╭──

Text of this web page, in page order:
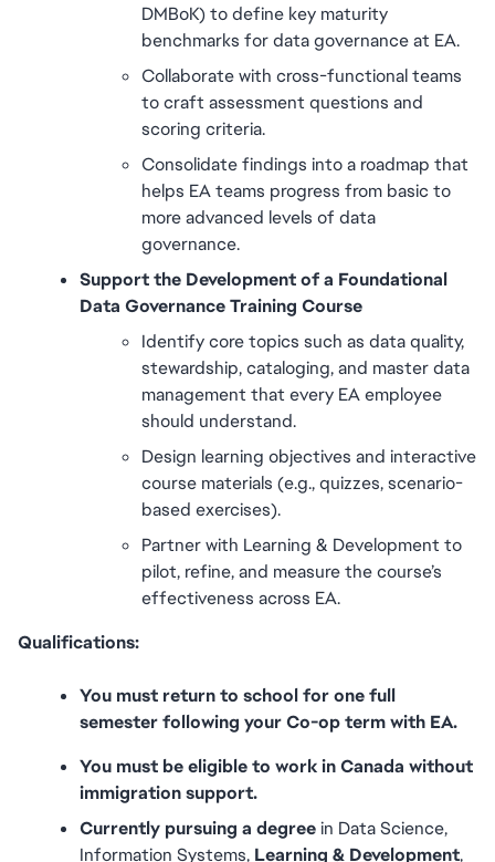
DMBoK) to define key maturity
benchmarks for data governance at EA.
Collaborate with cross-functional teams
to craft assessment questions and
scoring criteria.
Consolidate findings into a roadmap that
helps EA teams progress from basic to
more advanced levels of data
governance.
Support the Development of a Foundational
Data Governance Training Course
Identify core topics such as data quality,
stewardship, cataloging, and master data
management that every EA employee
should understand.
Design learning objectives and interactive
course materials (e.g., quizzes, scenario-
based exercises).
Partner with Learning & Development to
pilot, refine, and measure the course’s
effectiveness across EA.
Qualifications:
You must return to school for one full
semester following your Co-op term with EA.
You must be eligible to work in Canada without
immigration support.
Currently pursuing a degree in Data Science,
Information Systems, Learning & Development,
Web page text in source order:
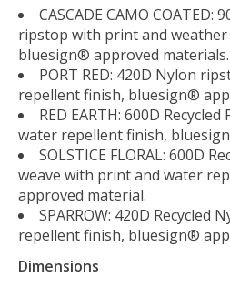
CASCADE CAMO COATED:
ripstop with print and
bluesign® approved materials.
PORT RED: 420D Nylon
repellent finish, bluesign®
RED EARTH: 600D
water repellent finish,
SOLSTICE FLORAL: 600D
weave with print and water
approved material.
SPARROW: 420D
repellent finish, bluesign®
Dimensions
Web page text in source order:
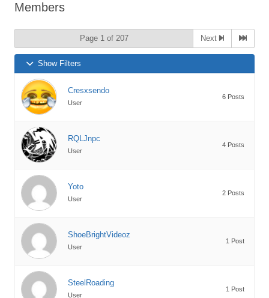
here:
Members
Page 1 of 207 Next
Show Filters
Cresxsendo
User
6 Posts
RQLJnpc
User
4 Posts
Yoto
User
2 Posts
ShoeBrightVideoz
User
1 Post
SteelRoading
User
1 Post
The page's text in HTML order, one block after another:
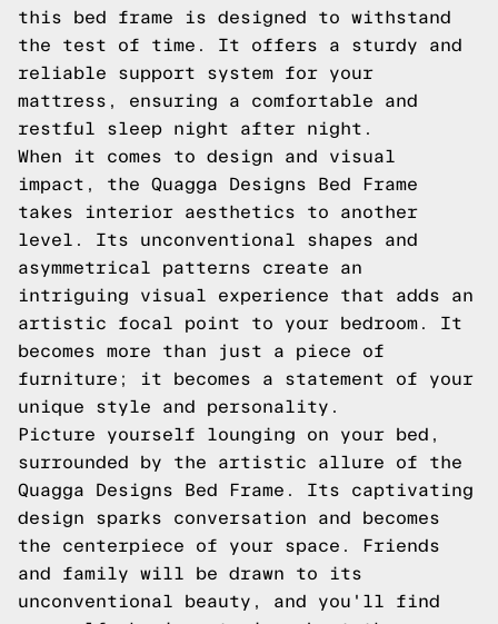
this bed frame is designed to withstand
the test of time. It offers a sturdy and
reliable support system for your
mattress, ensuring a comfortable and
restful sleep night after night.
When it comes to design and visual
impact, the Quagga Designs Bed Frame
takes interior aesthetics to another
level. Its unconventional shapes and
asymmetrical patterns create an
intriguing visual experience that adds an
artistic focal point to your bedroom. It
becomes more than just a piece of
furniture; it becomes a statement of your
unique style and personality.
Picture yourself lounging on your bed,
surrounded by the artistic allure of the
Quagga Designs Bed Frame. Its captivating
design sparks conversation and becomes
the centerpiece of your space. Friends
and family will be drawn to its
unconventional beauty, and you'll find
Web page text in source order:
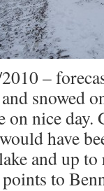
–
snowed
on nice day.
have
and up
to
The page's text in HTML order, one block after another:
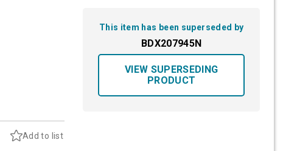
Add to list
This item has been superseded by
BDX207945N
VIEW SUPERSEDING
PRODUCT
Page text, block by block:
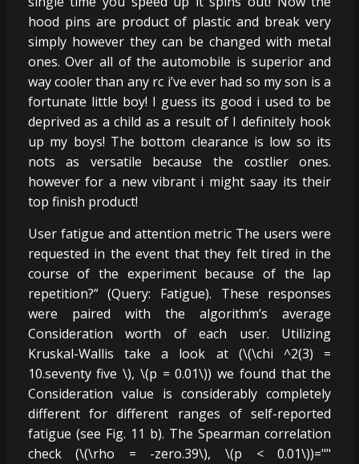
hood pins are product of plastic and break very
simply however they can be changed with metal
ones. Over all of the automobile is superior and
way cooler than any rc i’ve ever had so my son is a
fortunate little boy! I guess its good i used to be
deprived as a child as a result of I definitely hook
up my boys! The bottom clearance is low so its
nots as versatile because the costlier ones.
however for a new vibrant i might saay its their
top finish product!
User fatigue and attention metric The users were
requested in the event that they felt tired in the
course of the experiment because of the lap
repetition?” (Query: Fatigue). These responses
were paired with the algorithm’s average
Consideration worth of each user. Utilizing
Kruskal-Wallis take a look at (\(\chi ^2(3) =
10.seventy five \), \(p = 0.01\)) we found that the
Consideration value is considerably completely
different for different ranges of self-reported
fatigue (see Fig. 11 b). The Spearman correlation
check (\(\rho = -zero.39\), \(p < 0.01\))=""
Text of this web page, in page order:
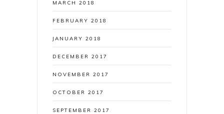
MARCH 2018
FEBRUARY 2018
JANUARY 2018
DECEMBER 2017
NOVEMBER 2017
OCTOBER 2017
SEPTEMBER 2017
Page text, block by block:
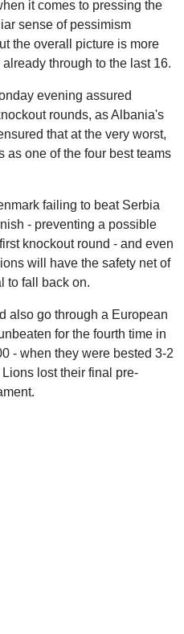
it comes to pressing the
sense of pessimism
the overall picture is more
through to the last 16.
evening assured
rounds, as Albania's
that at the very worst,
as one of the four best teams
failing to beat Serbia
- preventing a possible
knockout round - and even
will have the safety net of
to fall back on.
also go through a European
for the fourth time in
- when they were bested 3-2
lost their final pre-
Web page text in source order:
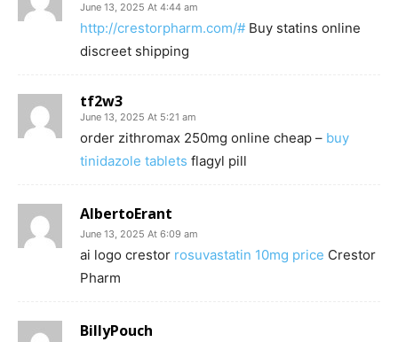
June 13, 2025 At 4:44 am
http://crestorpharm.com/# Buy statins online
discreet shipping
tf2w3
June 13, 2025 At 5:21 am
order zithromax 250mg online cheap – buy
tinidazole tablets flagyl pill
AlbertoErant
June 13, 2025 At 6:09 am
ai logo crestor rosuvastatin 10mg price Crestor
Pharm
BillyPouch
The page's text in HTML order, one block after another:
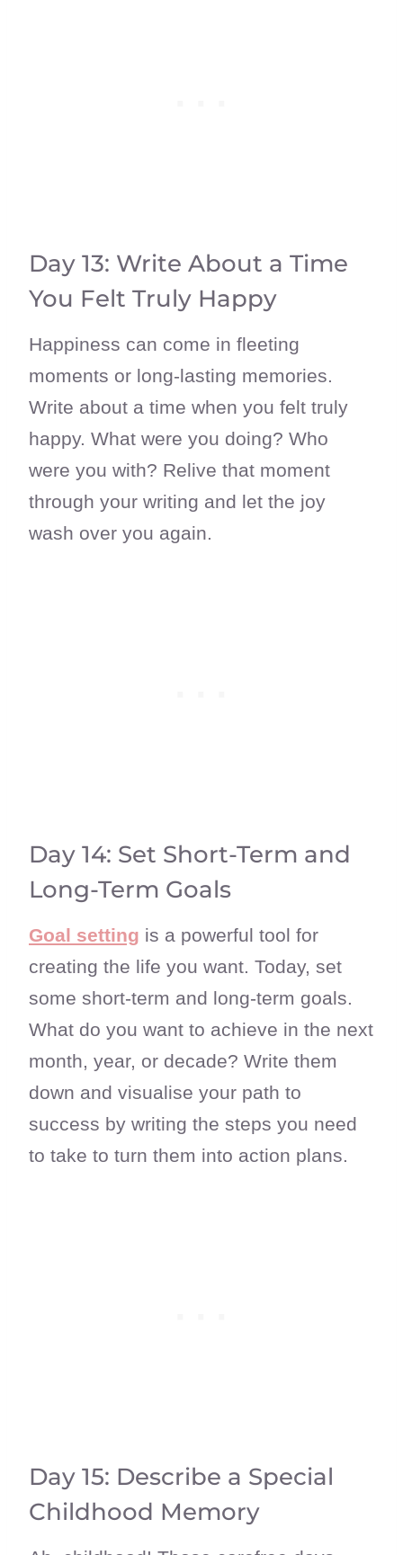
Day 13: Write About a Time
You Felt Truly Happy
Happiness can come in fleeting
moments or long-lasting memories.
Write about a time when you felt truly
happy. What were you doing? Who
were you with? Relive that moment
through your writing and let the joy
wash over you again.
Day 14: Set Short-Term and
Long-Term Goals
Goal setting is a powerful tool for
creating the life you want. Today, set
some short-term and long-term goals.
What do you want to achieve in the next
month, year, or decade? Write them
down and visualise your path to
success by writing the steps you need
to take to turn them into action plans.
Day 15: Describe a Special
Childhood Memory
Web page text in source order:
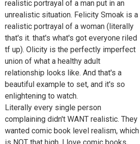
realistic portrayal of a man put in an
unrealistic situation. Felicity Smoak is a
realistic portrayal of a woman (literally
that's it. that's what's got everyone riled
tf up). Olicity is the perfectly imperfect
union of what a healthy adult
relationship looks like. And that's a
beautiful example to set, and it's so
enlightening to watch.
Literally every single person
complaining didn't WANT realistic. They
wanted comic book level realism, which
is NOT that high. I love comic books,
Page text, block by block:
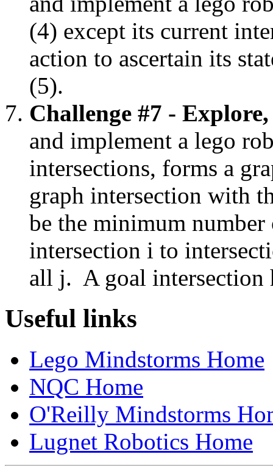
(4) except its current
action to ascertain its
(5).
Challenge #7 -
and implement a lego
intersections, forms a
graph intersection with
be the minimum
intersection i to
all j. A goal intersection
Useful links
Lego Mindstorms Home
NQC Home
O'Reilly Mindstorms
Lugnet Robotics Home
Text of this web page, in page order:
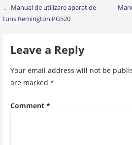
Post
navigation
← Manual de utilizare aparat de
tuns Remington PG520
Leave a Reply
Your email address will not be
are marked *
Comment *
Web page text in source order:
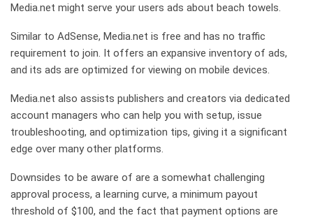
Media.net might serve your users ads about beach towels.
Similar to AdSense, Media.net is free and has no traffic
requirement to join. It offers an expansive inventory of ads,
and its ads are optimized for viewing on mobile devices.
Media.net also assists publishers and creators via dedicated
account managers who can help you with setup, issue
troubleshooting, and optimization tips, giving it a significant
edge over many other platforms.
Downsides to be aware of are a somewhat challenging
approval process, a learning curve, a minimum payout
threshold of $100, and the fact that payment options are
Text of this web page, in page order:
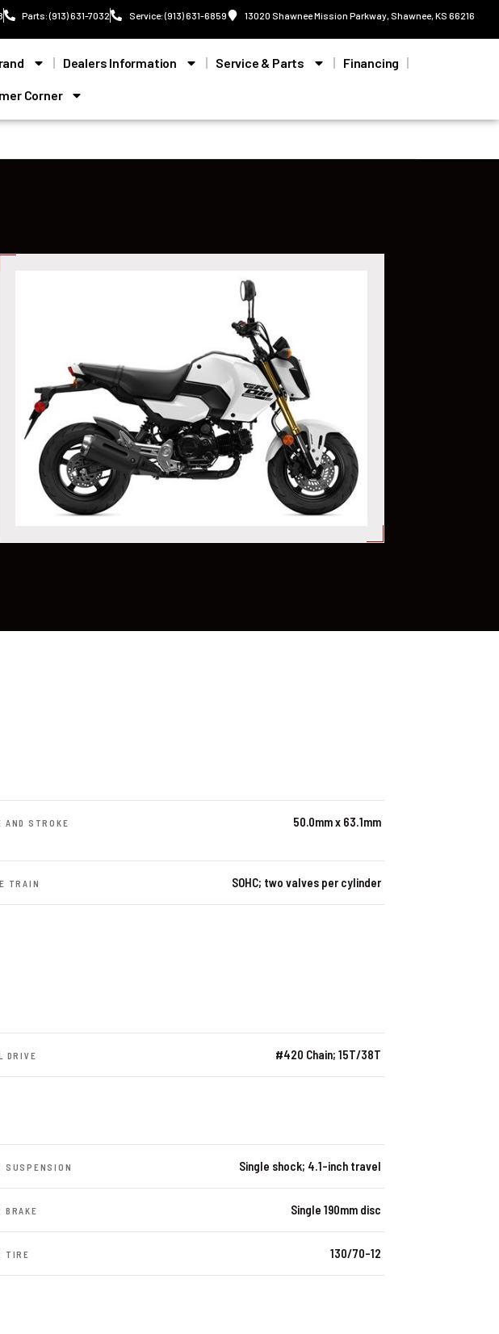
Parts: (913) 631-7032 Service: (913) 631-6859 13020 Shawnee Mission Parkway, Shawnee, KS 66216
Dealers Information Service & Parts Financing
Corner
AND STROKE 50.0mm x 63.1mm
TRAIN SOHC; two valves per cylinder
DRIVE #420 Chain; 15T/38T
SUSPENSION Single shock; 4.1-inch travel
BRAKE Single 190mm disc
TIRE 130/70-12
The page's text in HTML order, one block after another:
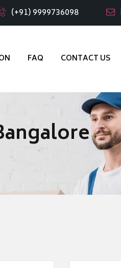
(+91) 9999736098
FAQ CONTACT US
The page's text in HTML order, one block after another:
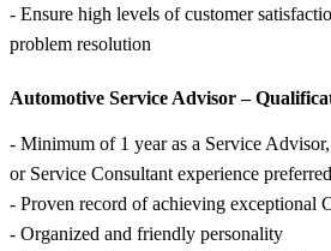
- Ensure high levels of customer
problem resolution
Automotive Service Advisor –
- Minimum of 1 year as a Service
or Service Consultant experience preferred
- Proven record of achieving exceptional
- Organized and friendly personality
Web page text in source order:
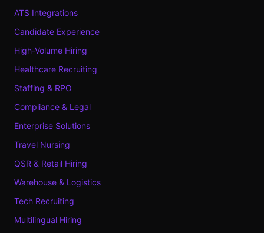
ATS Integrations
Candidate Experience
High-Volume Hiring
Healthcare Recruiting
Staffing & RPO
Compliance & Legal
Enterprise Solutions
Travel Nursing
QSR & Retail Hiring
Warehouse & Logistics
Tech Recruiting
Multilingual Hiring
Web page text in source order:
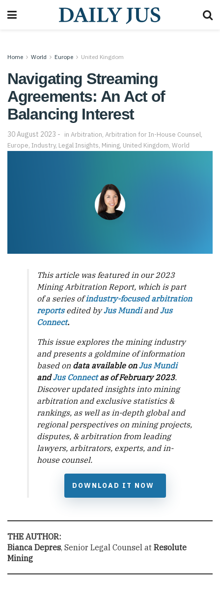
Home World Europe United Kingdom
Navigating Streaming
Agreements: An Act of
Balancing Interest
30 August 2023 in Arbitration, Arbitration for In-House Counsel,
Europe, Industry, Legal Insights, Mining, United Kingdom, World
This article was featured in our 2023
Mining Arbitration Report, which is part
of a series ofindustry-focused arbitration
reportsedited byJus MundiandJus
Connect.
This issue explores the mining industry
and presents a goldmine of information
based on data available onJus Mundi
andJus Connectas of February 2023.
Discover updated insights into mining
arbitration and exclusive statistics &
rankings, as well as in-depth global and
regional perspectives on mining projects,
disputes, & arbitration from leading
lawyers, arbitrators, experts, and in-
house counsel.
DOWNLOAD IT NOW
THE AUTHOR:
Bianca Depres, Senior Legal Counsel at Resolute
Mining
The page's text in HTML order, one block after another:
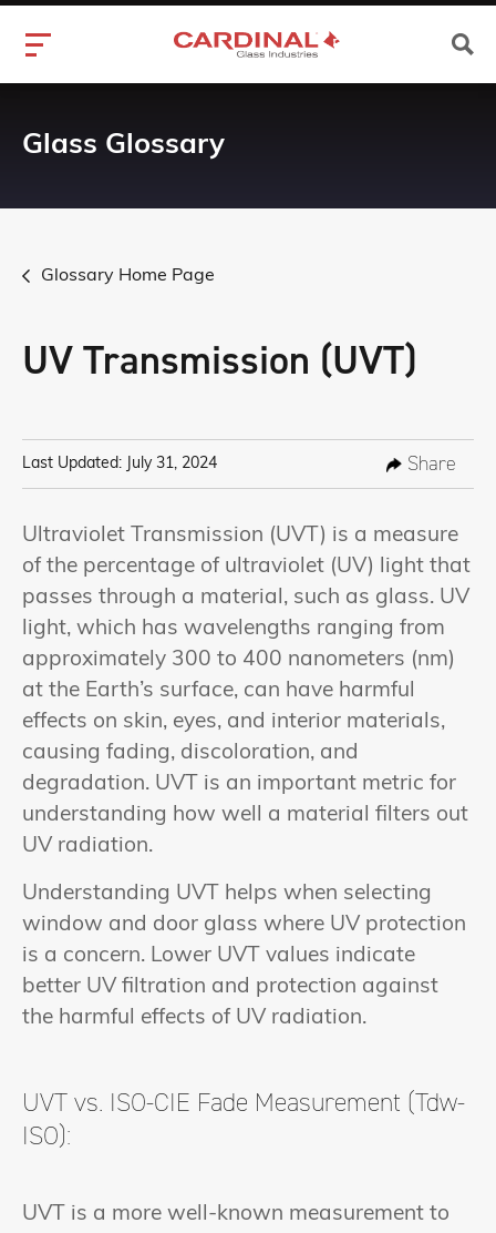
Glass Glossary
Glossary Home Page
UV Transmission (UVT)
Last Updated: July 31, 2024 Share
Ultraviolet Transmission (UVT) is a measure
of the percentage of ultraviolet (UV) light that
passes through a material, such as glass. UV
light, which has wavelengths ranging from
approximately 300 to 400 nanometers (nm)
at the Earth’s surface, can have harmful
effects on skin, eyes, and interior materials,
causing fading, discoloration, and
degradation. UVT is an important metric for
understanding how well a material filters out
UV radiation.
Understanding UVT helps when selecting
window and door glass where UV protection
is a concern. Lower UVT values indicate
better UV filtration and protection against
the harmful effects of UV radiation.
UVT vs. ISO-CIE Fade Measurement (Tdw-
ISO):
UVT is a more well-known measurement to
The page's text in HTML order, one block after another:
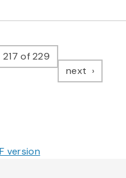
217 of 229
next page
version
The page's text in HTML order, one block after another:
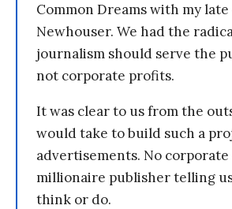
Common Dreams with my
Newhouser. We had the
journalism should serve the
not corporate profits.
It was clear to us from the
would take to build such a
advertisements. No corporate
millionaire publisher telling
think or do.

╰──

§ Problem description: Beginning with the line that has "moments or long-lasting memories." and ending with the line that has "to take to turn them into action plans.", set down the lines above exactly and include no others.

§ Reply to the exercise:
moments or long-lasting memories.
Write about a time when you felt truly
happy. What were you doing? Who
were you with? Relive that moment
through your writing and let the joy
wash over you again.
Day 14: Set Short-Term and
Long-Term Goals
Goal setting is a powerful tool for
creating the life you want. Today, set
some short-term and long-term goals.
What do you want to achieve in the next
month, year, or decade? Write them
down and visualise your path to
success by writing the steps you need
to take to turn them into action plans.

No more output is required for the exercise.